_WHAT YOU ARE ASKED TO DO:_
For this exercise, copy exactly the lines below from the one with "For each line below, return its bounding" through the one with "Inheritance diagram for" and leave out the pictures.

------------------------------------

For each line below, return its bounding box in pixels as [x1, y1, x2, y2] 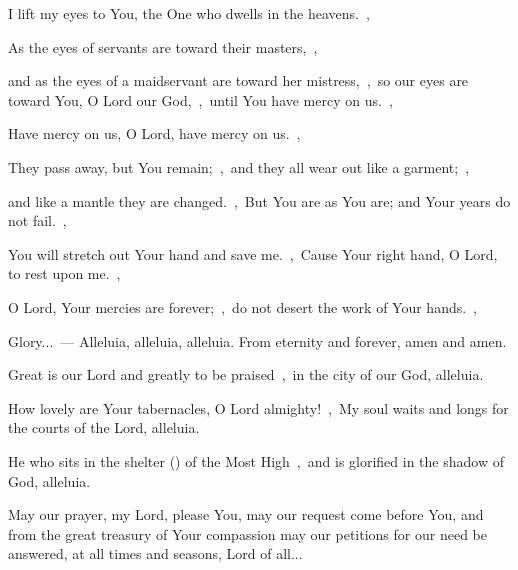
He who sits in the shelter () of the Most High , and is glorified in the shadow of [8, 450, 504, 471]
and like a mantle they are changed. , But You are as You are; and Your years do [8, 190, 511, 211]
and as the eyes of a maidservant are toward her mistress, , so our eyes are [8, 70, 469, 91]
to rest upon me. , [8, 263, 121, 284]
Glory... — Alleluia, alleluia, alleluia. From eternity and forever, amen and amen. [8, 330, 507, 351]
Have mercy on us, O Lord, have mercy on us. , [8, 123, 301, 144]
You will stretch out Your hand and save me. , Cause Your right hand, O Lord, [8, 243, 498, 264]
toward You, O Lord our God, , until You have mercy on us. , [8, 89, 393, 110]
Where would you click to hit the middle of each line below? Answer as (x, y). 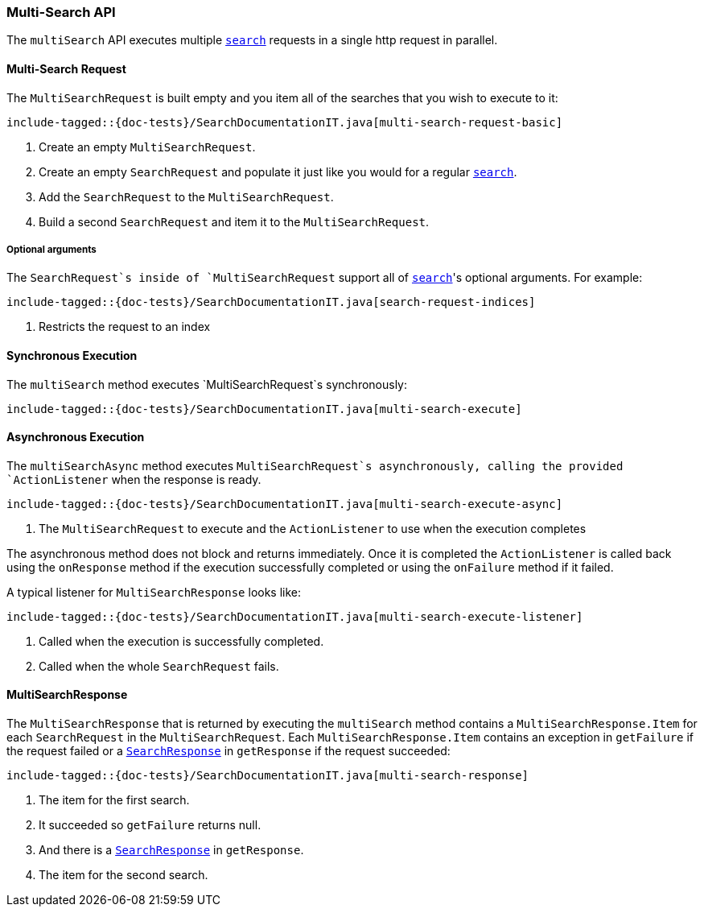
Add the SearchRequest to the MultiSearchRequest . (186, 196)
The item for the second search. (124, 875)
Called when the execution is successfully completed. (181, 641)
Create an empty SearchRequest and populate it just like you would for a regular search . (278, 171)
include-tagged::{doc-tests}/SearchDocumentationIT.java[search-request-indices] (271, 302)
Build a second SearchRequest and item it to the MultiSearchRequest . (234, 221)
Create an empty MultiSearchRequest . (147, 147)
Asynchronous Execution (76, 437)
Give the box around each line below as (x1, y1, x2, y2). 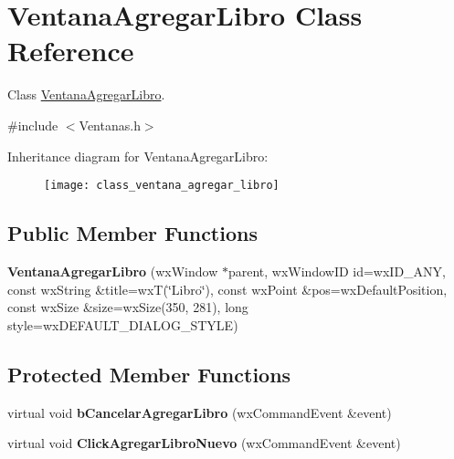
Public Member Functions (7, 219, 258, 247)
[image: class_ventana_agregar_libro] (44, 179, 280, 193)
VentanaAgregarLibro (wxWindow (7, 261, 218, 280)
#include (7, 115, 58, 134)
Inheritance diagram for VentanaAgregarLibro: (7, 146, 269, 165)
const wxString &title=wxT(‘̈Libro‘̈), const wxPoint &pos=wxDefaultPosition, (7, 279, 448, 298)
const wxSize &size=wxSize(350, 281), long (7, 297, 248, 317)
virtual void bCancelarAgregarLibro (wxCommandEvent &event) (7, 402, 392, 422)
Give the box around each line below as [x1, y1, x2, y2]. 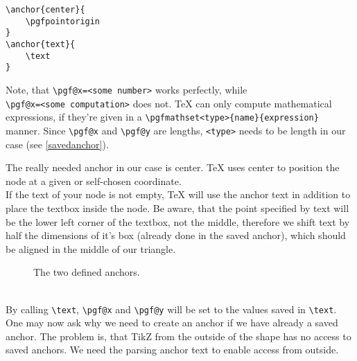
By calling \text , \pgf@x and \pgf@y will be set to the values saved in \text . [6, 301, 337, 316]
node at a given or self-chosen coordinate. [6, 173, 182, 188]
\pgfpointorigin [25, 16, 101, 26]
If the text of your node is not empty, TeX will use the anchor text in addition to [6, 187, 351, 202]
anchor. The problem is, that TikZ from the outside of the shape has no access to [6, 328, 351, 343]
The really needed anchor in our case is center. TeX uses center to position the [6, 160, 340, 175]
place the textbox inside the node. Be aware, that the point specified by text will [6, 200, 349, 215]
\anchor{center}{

------------------------------------

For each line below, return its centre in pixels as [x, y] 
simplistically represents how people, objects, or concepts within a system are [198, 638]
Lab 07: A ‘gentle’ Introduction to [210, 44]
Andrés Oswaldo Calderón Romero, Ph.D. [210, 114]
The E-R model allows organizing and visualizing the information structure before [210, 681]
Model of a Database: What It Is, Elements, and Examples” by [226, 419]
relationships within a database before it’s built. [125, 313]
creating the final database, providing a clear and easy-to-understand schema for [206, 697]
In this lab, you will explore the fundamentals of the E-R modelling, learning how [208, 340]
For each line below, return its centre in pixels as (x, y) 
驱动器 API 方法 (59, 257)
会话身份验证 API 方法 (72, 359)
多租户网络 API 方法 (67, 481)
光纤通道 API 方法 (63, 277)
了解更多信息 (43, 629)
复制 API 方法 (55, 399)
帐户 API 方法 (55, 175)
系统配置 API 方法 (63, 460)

------------------------------------

_FINISHED EXERCISE:_
For each line below, return its bounding box in pixels as [x1, y1, x2, y2] 
He who sits in the shelter () of the Most High , and is glorified in the shadow of [8, 450, 504, 471]
and like a mantle they are changed. , But You are as You are; and Your years do [8, 190, 511, 211]
and as the eyes of a maidservant are toward her mistress, , so our eyes are [8, 70, 469, 91]
to rest upon me. , [8, 263, 121, 284]
Glory... — Alleluia, alleluia, alleluia. From eternity and forever, amen and amen. [8, 330, 507, 351]
Have mercy on us, O Lord, have mercy on us. , [8, 123, 301, 144]
You will stretch out Your hand and save me. , Cause Your right hand, O Lord, [8, 243, 498, 264]
toward You, O Lord our God, , until You have mercy on us. , [8, 89, 393, 110]
Where would you click to hit the middle of each line below? Answer as (x, y). 
Add the SearchRequest to the MultiSearchRequest . (186, 196)
The item for the second search. (124, 875)
Called when the execution is successfully completed. (181, 641)
Create an empty SearchRequest and populate it just like you would for a regular search . (278, 171)
include-tagged::{doc-tests}/SearchDocumentationIT.java[search-request-indices] (271, 302)
Build a second SearchRequest and item it to the MultiSearchRequest . (234, 221)
Create an empty MultiSearchRequest . (147, 147)
Asynchronous Execution (76, 437)
Give the box around each line below as (x1, y1, x2, y2). 
Public Member Functions (7, 219, 258, 247)
[image: class_ventana_agregar_libro] (44, 179, 280, 193)
VentanaAgregarLibro (wxWindow (7, 261, 218, 280)
#include (7, 115, 58, 134)
Inheritance diagram for VentanaAgregarLibro: (7, 146, 269, 165)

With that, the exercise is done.